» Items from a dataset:
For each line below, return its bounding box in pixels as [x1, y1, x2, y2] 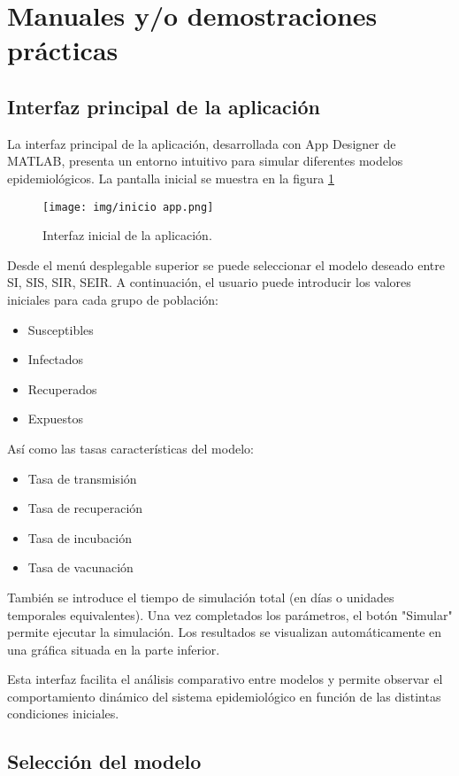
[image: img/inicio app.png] [42, 200, 214, 213]
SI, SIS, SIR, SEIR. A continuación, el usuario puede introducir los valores [7, 273, 411, 291]
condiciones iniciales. [7, 704, 119, 723]
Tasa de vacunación [27, 558, 134, 577]
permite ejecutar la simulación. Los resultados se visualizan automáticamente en [7, 623, 442, 641]
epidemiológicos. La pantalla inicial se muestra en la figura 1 [7, 168, 334, 187]
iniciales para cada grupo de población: [7, 290, 218, 308]
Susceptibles [27, 320, 94, 338]
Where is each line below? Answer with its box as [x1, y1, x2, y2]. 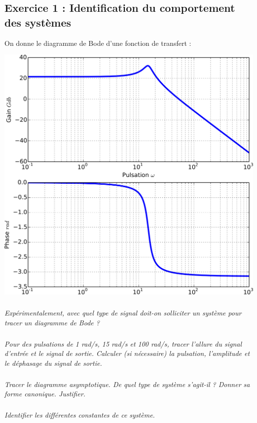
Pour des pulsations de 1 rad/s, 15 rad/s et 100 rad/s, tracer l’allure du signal [4, 338, 242, 349]
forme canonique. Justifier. [4, 388, 86, 399]
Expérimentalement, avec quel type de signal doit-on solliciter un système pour [4, 307, 242, 317]
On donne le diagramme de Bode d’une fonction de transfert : [4, 37, 191, 48]
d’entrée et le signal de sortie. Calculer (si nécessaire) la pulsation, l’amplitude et [4, 348, 250, 358]
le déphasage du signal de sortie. [4, 357, 102, 368]
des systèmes [4, 14, 72, 30]
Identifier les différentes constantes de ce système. [4, 410, 155, 420]
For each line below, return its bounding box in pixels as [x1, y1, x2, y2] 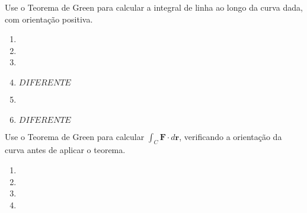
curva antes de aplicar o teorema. [5, 144, 126, 156]
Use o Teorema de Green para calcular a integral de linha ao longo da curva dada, [5, 1, 303, 13]
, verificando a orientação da [179, 130, 282, 142]
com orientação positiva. [5, 12, 93, 25]
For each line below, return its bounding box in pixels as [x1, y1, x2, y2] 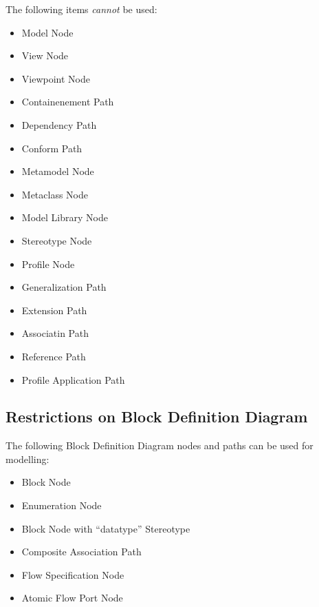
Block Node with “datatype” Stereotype [21, 521, 190, 535]
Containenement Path [21, 94, 114, 109]
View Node [21, 48, 69, 63]
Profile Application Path [21, 372, 125, 387]
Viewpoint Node [21, 71, 90, 85]
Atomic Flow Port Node [21, 590, 123, 605]
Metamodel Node [21, 164, 94, 178]
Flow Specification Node [21, 567, 124, 582]
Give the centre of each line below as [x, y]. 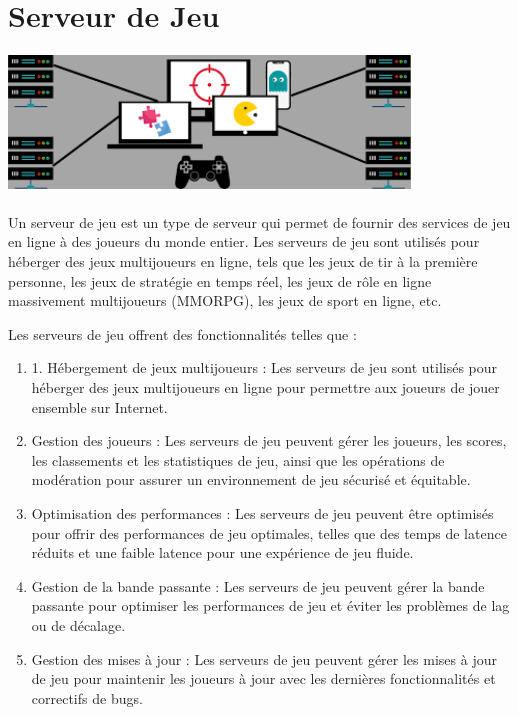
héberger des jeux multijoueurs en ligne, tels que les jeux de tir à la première [243, 261]
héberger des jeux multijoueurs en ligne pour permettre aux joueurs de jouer [265, 387]
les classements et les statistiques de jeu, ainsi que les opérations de [238, 459]
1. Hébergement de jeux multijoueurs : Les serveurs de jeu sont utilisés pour [264, 367]
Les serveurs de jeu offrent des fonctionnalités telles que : [182, 333]
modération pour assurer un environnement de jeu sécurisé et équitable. [251, 479]
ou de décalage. [78, 624]
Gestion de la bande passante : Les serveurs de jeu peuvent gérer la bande [258, 585]
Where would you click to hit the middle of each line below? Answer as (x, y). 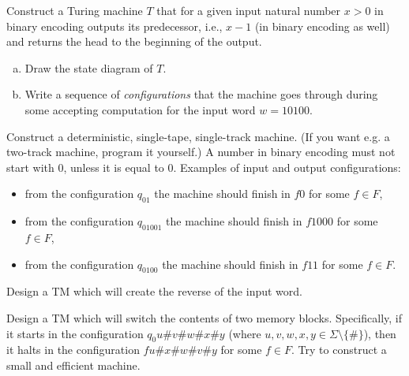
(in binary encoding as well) (322, 26)
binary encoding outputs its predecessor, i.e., (114, 26)
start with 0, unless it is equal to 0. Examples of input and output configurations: (204, 167)
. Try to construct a (339, 350)
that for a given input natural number (249, 10)
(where (245, 333)
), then (380, 333)
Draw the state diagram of (89, 67)
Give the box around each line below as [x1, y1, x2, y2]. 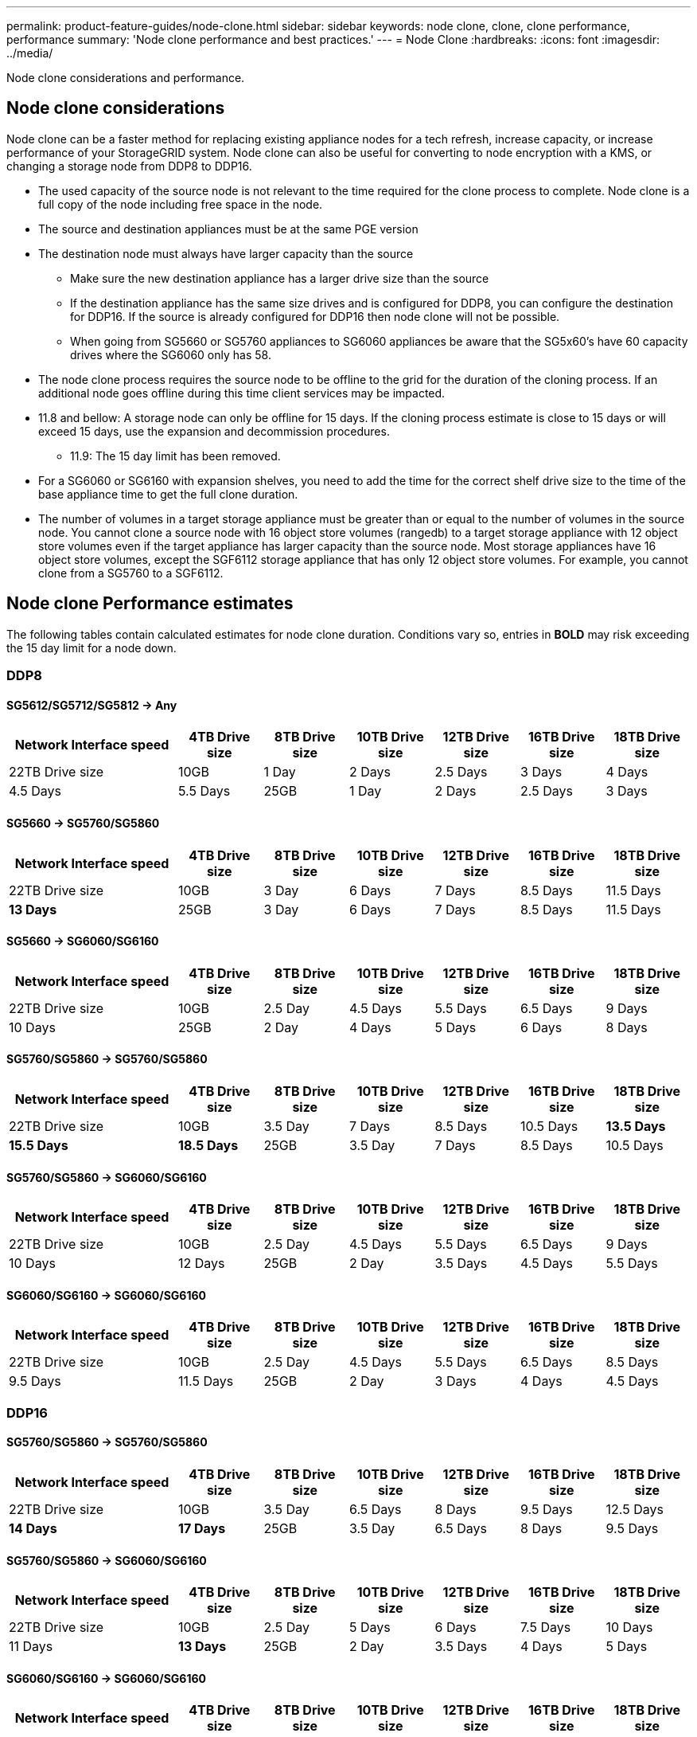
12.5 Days [605, 1500, 664, 1517]
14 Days [9, 1520, 57, 1536]
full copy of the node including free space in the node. [38, 197, 323, 211]
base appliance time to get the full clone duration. [38, 487, 298, 501]
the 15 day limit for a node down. [6, 640, 177, 655]
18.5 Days [178, 1136, 239, 1153]
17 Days [178, 1520, 226, 1536]
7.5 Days [520, 1619, 571, 1636]
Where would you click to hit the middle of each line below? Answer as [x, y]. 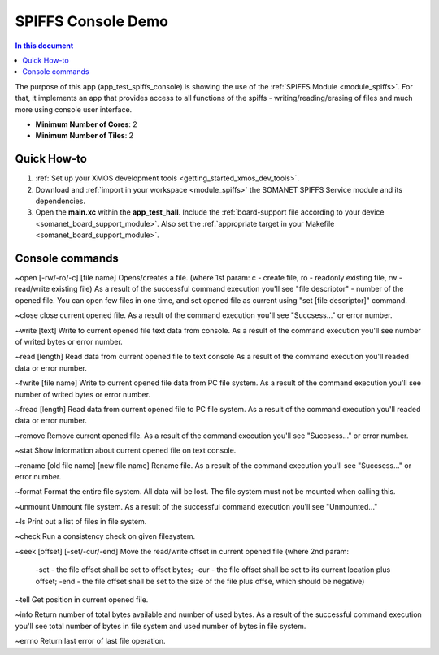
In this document [44, 46]
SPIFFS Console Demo [91, 21]
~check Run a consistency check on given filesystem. [105, 536]
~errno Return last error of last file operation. [90, 641]
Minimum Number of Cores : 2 [86, 124]
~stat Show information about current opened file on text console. [126, 450]
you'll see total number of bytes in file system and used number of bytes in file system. [161, 626]
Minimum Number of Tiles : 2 [85, 136]
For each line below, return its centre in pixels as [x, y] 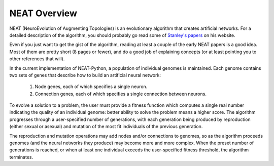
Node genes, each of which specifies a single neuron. [91, 87]
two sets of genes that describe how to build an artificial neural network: [85, 75]
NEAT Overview [43, 13]
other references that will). [37, 59]
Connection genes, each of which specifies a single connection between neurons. [121, 94]
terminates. [21, 157]
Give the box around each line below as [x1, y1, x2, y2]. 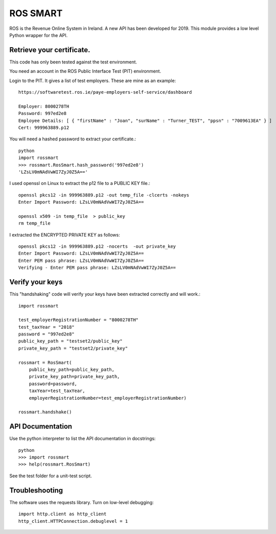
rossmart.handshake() [18, 409, 72, 415]
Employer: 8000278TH [18, 103, 69, 109]
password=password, [28, 380, 77, 387]
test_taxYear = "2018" [18, 324, 75, 330]
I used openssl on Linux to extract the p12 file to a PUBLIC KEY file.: [9, 180, 150, 186]
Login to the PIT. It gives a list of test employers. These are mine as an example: [9, 78, 176, 84]
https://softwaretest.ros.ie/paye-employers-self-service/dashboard [18, 89, 192, 95]
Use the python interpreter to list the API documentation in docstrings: [9, 436, 156, 442]
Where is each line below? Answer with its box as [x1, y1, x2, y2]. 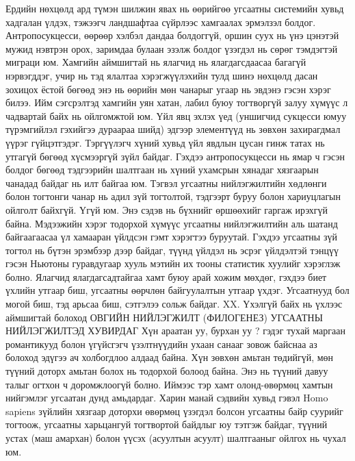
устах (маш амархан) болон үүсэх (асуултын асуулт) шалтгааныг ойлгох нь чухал [5, 431, 346, 445]
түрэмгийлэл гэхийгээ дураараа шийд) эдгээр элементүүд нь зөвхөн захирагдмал [5, 122, 341, 136]
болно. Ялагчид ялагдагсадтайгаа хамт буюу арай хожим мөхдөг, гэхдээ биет [5, 269, 327, 284]
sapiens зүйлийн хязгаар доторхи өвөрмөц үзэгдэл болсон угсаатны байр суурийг [5, 403, 343, 418]
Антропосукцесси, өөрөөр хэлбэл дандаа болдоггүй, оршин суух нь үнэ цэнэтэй [5, 28, 339, 42]
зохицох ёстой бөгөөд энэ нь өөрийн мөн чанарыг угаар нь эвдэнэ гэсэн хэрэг [5, 82, 331, 96]
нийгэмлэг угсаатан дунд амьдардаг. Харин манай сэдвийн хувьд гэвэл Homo [5, 390, 328, 405]
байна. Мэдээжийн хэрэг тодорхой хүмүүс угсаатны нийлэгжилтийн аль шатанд [5, 216, 338, 230]
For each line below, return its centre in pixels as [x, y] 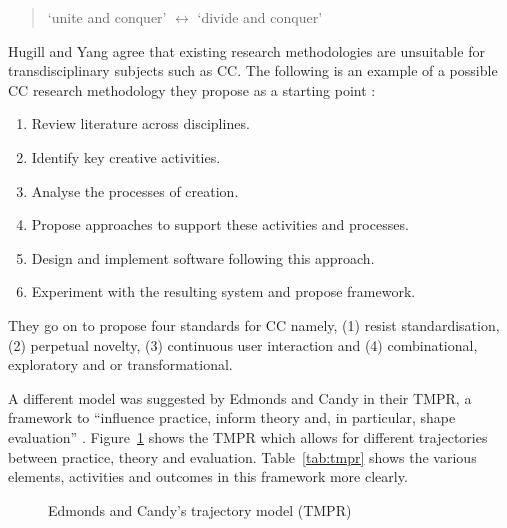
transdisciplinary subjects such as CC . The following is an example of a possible [253, 70]
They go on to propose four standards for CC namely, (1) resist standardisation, [254, 324]
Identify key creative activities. [126, 156]
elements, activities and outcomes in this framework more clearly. [208, 476]
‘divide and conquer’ [260, 17]
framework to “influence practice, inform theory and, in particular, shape [232, 417]
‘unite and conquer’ [107, 17]
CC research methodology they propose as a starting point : [192, 89]
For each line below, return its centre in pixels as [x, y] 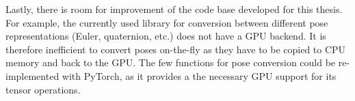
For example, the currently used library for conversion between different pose [167, 22]
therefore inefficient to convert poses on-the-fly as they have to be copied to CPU [176, 49]
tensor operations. [43, 89]
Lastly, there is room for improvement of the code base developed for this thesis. [174, 9]
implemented [32, 75]
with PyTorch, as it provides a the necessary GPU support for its [199, 75]
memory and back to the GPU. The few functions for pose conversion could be [171, 62]
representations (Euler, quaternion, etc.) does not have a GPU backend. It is [166, 36]
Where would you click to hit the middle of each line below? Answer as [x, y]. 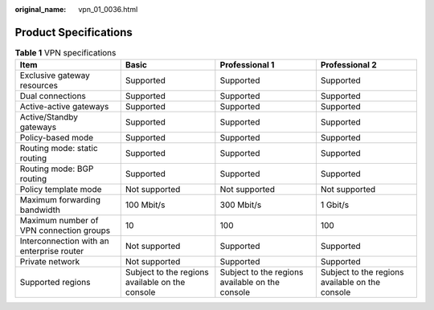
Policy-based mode [57, 138]
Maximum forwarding [60, 200]
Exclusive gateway [55, 75]
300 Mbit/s [241, 205]
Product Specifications [74, 32]
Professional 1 [247, 65]
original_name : [41, 9]
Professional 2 [348, 65]

» Task:
In the entries above, count the lines that contain the string "propose" and reply with the number only.

» Answer section:
2